In “Results” section “RRM1 essentiality in MM”, for each gMCS, we calculated an adjusted p-value using the one-sided Binomial test in order to evaluate whether its frequency in the MM samples considered is significantly high. In particular, for the null hypothesis, we used a conservative strategy and fixed p = 0.25, based on the analysis conducted in section “Genetic minimal cut sets and cancer-specific essential genes”, where we could infer, using the Project Achilles data as gold-standard, the probability of obtaining a false positive with our approach, namely: p(nonessential in Achilles | essential gene in gMCS approach).

Finally, in “Results” section “Synthetic lethality and RRM1”, for each gMCS, the Spearman’s correlation was used to calculate the linear association between the RRM1 ATARiS score and the gene expression levels of the partner genes of RRM1 of considered Project Achilles cell lines. In addition, for each gMCS, the Mann–Whitney test was used to compare the RRM1 ATARiS score in two different groups: (1) considered Project Achilles cell lines where all partner genes of RRM1 are expressed and (2) considered Project Achilles cell lines where at least one partner gene is expressed. Both statistical analyses have been carried out one-tailed.

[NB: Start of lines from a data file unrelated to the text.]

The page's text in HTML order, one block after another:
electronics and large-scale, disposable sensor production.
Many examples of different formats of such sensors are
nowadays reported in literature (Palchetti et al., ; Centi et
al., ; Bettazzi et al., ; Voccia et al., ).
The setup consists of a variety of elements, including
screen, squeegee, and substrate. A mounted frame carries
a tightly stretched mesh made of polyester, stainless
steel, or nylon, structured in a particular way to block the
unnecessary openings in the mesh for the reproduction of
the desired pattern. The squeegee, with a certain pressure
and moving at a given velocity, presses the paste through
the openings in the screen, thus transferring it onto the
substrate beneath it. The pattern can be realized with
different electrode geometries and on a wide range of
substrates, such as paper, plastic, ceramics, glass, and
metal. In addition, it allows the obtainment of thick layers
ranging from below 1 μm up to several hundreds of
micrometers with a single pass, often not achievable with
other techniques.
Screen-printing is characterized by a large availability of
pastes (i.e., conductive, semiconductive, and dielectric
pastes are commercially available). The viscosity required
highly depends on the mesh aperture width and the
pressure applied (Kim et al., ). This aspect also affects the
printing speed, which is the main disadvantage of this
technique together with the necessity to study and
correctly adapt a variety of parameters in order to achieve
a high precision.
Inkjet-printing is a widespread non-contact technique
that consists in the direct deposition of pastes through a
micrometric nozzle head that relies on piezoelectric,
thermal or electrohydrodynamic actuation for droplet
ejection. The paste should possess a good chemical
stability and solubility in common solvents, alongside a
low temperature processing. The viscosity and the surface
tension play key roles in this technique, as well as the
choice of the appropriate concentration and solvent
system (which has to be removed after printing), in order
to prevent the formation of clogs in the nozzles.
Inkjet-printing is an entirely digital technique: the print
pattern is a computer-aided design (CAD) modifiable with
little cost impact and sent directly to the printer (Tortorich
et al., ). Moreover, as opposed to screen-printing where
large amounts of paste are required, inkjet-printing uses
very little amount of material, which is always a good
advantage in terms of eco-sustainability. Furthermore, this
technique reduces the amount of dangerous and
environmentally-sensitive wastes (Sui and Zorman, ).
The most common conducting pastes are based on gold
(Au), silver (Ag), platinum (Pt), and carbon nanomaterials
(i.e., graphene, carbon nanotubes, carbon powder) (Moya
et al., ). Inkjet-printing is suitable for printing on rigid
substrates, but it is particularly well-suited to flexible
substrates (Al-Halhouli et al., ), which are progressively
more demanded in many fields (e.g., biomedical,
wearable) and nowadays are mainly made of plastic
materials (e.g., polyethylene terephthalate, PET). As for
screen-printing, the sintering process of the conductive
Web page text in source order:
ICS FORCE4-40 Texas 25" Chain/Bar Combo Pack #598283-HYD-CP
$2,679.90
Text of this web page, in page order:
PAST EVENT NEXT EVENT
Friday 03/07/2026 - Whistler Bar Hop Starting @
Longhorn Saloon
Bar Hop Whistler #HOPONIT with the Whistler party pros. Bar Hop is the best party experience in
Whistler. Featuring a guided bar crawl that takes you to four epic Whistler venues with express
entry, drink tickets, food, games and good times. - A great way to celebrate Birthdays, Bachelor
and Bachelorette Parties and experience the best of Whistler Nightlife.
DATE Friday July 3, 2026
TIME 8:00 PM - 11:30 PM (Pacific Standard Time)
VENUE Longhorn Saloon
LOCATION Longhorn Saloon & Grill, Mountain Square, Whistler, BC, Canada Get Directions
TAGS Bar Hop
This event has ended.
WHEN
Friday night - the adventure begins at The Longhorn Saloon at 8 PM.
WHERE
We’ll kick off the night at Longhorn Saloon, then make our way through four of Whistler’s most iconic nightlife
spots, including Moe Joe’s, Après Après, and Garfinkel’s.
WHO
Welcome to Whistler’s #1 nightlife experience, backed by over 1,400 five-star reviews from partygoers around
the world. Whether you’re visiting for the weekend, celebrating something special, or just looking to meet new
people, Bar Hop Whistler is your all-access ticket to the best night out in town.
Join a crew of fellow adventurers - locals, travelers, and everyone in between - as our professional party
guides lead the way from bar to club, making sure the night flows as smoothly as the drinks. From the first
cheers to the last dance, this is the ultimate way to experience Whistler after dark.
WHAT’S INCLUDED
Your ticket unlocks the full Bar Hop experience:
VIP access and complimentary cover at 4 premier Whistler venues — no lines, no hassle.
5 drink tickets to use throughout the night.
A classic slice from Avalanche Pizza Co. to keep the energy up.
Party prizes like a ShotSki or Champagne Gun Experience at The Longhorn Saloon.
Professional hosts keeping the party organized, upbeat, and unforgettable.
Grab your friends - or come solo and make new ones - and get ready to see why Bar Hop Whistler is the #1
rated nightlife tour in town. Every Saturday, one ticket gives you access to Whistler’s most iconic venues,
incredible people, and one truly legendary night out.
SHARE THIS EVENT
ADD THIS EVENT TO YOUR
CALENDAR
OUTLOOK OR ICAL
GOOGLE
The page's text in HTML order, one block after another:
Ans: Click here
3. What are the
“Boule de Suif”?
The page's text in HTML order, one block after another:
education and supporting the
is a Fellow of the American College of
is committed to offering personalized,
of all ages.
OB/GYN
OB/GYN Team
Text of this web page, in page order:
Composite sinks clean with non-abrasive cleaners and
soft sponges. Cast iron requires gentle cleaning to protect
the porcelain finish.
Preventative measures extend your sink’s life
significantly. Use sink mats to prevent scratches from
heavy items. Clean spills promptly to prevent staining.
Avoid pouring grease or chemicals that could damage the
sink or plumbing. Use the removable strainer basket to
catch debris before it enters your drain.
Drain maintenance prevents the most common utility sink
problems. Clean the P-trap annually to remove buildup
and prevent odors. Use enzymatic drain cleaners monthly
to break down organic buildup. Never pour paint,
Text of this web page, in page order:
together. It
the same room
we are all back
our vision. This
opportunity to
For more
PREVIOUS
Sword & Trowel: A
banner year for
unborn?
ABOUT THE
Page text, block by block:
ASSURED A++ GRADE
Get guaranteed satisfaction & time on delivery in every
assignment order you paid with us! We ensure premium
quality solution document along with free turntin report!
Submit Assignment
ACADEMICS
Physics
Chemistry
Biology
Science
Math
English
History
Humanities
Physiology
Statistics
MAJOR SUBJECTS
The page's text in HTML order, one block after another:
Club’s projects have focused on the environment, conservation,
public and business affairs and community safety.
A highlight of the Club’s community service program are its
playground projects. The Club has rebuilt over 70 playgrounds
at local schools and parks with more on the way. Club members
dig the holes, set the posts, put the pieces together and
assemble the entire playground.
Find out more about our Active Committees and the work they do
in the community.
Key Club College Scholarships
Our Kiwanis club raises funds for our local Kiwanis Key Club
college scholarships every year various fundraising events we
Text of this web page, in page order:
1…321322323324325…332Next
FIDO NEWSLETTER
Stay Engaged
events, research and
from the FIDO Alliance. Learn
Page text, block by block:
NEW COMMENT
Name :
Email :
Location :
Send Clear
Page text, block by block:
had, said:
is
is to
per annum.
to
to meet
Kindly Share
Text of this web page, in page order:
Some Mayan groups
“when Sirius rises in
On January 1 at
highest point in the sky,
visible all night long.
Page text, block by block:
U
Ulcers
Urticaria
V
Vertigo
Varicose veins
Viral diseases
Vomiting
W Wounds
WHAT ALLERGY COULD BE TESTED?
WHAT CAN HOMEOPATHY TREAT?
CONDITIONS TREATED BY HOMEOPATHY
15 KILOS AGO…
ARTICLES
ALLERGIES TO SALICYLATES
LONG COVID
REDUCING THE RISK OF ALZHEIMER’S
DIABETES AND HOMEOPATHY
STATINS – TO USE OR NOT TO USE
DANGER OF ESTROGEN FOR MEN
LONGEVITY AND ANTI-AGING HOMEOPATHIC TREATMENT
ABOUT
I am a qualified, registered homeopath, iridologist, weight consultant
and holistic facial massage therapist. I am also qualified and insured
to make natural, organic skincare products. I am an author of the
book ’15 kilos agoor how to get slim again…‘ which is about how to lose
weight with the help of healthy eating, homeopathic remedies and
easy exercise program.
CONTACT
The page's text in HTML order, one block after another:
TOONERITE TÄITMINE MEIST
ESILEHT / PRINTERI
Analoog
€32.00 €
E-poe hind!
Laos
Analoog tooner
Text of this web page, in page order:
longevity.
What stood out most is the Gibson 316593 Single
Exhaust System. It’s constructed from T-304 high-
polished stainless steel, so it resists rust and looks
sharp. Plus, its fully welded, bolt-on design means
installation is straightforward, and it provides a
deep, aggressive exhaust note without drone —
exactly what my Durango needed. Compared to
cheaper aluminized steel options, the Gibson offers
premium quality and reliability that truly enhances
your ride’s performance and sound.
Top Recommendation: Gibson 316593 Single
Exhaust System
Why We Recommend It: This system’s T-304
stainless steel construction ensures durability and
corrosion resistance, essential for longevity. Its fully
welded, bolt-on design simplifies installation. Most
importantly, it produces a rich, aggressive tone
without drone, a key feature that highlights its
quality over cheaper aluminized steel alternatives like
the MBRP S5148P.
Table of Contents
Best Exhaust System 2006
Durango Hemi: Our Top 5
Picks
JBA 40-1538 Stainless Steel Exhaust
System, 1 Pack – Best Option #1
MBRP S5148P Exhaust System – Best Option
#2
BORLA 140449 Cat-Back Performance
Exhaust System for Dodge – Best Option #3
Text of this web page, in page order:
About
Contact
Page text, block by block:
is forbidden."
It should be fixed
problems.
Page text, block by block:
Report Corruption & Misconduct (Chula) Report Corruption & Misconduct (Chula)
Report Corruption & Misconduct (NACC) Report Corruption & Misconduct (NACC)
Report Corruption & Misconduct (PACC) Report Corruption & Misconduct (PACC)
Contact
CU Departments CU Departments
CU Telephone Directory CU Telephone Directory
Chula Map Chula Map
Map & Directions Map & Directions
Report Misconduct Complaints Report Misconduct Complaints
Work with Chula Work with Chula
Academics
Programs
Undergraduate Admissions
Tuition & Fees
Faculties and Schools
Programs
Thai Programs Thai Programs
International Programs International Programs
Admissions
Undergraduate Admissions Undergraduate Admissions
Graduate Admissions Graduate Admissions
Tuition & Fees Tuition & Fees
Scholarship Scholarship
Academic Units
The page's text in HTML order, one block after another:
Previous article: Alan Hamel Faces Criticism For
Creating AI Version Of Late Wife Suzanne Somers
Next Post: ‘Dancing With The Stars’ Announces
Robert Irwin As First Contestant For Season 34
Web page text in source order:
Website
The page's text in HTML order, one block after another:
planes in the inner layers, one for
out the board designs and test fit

In order to correct the p-values in different analyses considered above, we used the FDR approach available in the function p.adjust of R software.

RNA sequencing data

We used Illumina RNA-seq data generated in Agirre et al.37, which involves 11 samples of MM patients and four samples of normal plasmatic cells from tonsils. Reads in raw FASTQ files were aligned to the human reference genome (hg19) using TopHat version 2.0.938. Annotated reads were then assembled using Cufflinks 2.0239 and Gencode v.1940 as reference file. We used CuffDiff2 to estimate gene abundance in log2(fpkm).

Code availability

The code used to generate the results shown in this article is provided as Supplementary Software.

Data availability

The authors declare that all data supporting the findings of this study are available within the article and its Supplementary Materials, or from the corresponding authors upon request.